The College of Education has begun research on the effects of parental drug use on young children and is developing assistance programs that could be put in place by the state to help those families.
The project is made possible by a $575,829 grant from Health and Human Services, awarded on Oct. 1.
Jane Squires, an associate professor with the early intervention program, will direct the study. She said she hopes the research will expose holes in the child protection systems and establish a standard protocol for doctors to quickly identify children who might be affected by familial drug abuse.
“The idea of this grant is that hospitals and protective services and treatment programs have procedures that are working together so that kids are getting screened and getting protected,” she said.
She said she hopes the program will enable doctors to assess children in the first days after birth so that they can get the help that is needed for development and a functioning family.

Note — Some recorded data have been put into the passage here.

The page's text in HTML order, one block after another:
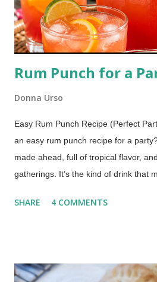
Rum Punch for a
Donna Urso
Easy Rum Punch Recipe (Perfect
an easy rum punch recipe for a
made ahead, full of tropical flavor,
gatherings. It’s the kind of drink that
you’re there. Why This Rum Punch
mixing drinks all afternoon It has a
SHARE 4 COMMENTS
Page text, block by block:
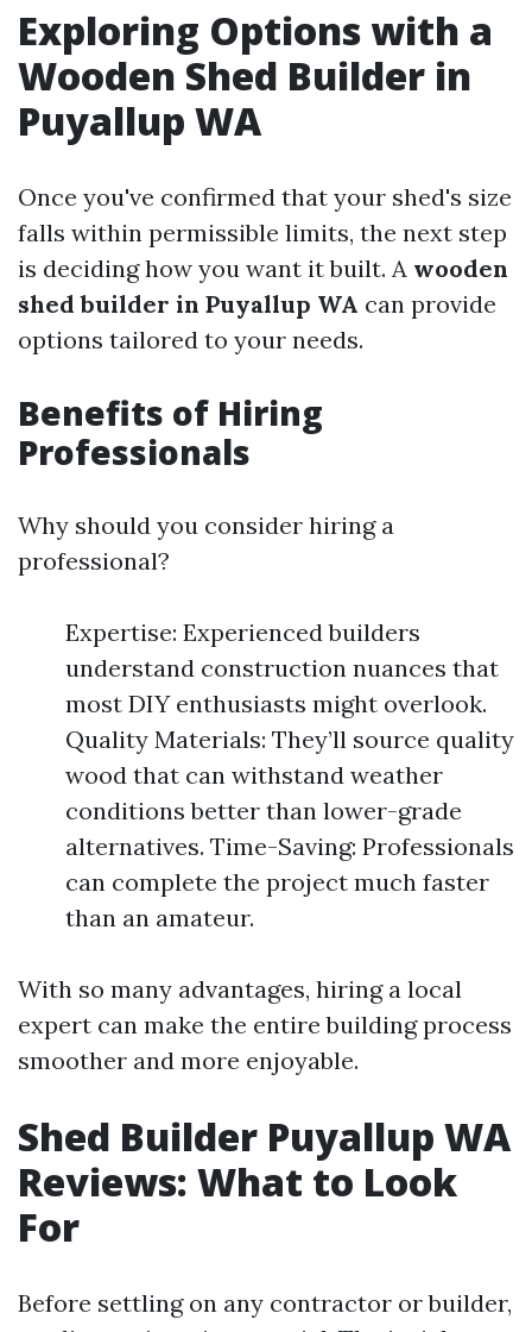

For the first two years, the study will focus on Lane County, with Jackson County examined the third year. Squires said she hopes HHS will extend the grant so the study can be conducted on a national scale, but she added that results would have country-wide implications.
The COE specializes in research on early childhood development and assessment. It developed the Ages and Stages Questionnaire that allows parents of young children to evaluate their child at home, using questions such as “If you hand your child a toy, does she wave it around?” The questionnaire is now used around the world.
Squires said this project is particularly important here in Oregon, where more people per capita are in rehabilitation for methamphetamine use than anywhere else in the country, according to an Oct. 3, 2004 Oregonian article. Meth use by parents has swamped child protection agencies; Squires said meth was a factor in 71 percent of cases of kids placed in foster care.
Although the drug is acknowledged as a huge problem, very little is known about the impacts of prenatal meth use on children, she said.
“There tends to be a lot of very early irritability, crying – that sort of thing,” she said. “But about cognitive or thinking skills, we don’t really know yet.”
The COE will partner with the Relief Nursery; the Early Childhood Coordination Agency for Referrals, Evaluations and Services; and the Childhood Development and Rehabilitation Center.
Judy Newman, co-director of EC CARES, said the study will be an important step in having a standard procedure for evaluating children early and figuring out which children need services most.
“We would like to do the best possible job of identifying kids that need our services,” Newman said. “We want to make sure we can reach out to those kids to get the best possible outcome because we believe the sooner, the better.”
EC CARES is an early childhood special education program that serves children with special needs from birth to age 5.
Participation in the study will be voluntary, but Squires feels many women will cooperate.
“Sometimes having a baby is really a life-changing event, and if they’ve been trying to get off drugs, seeing that there’s another person to be responsible for can be enough to motivate them – get them into treatment – to try to change things in their lives that need to be changed,” Squires said.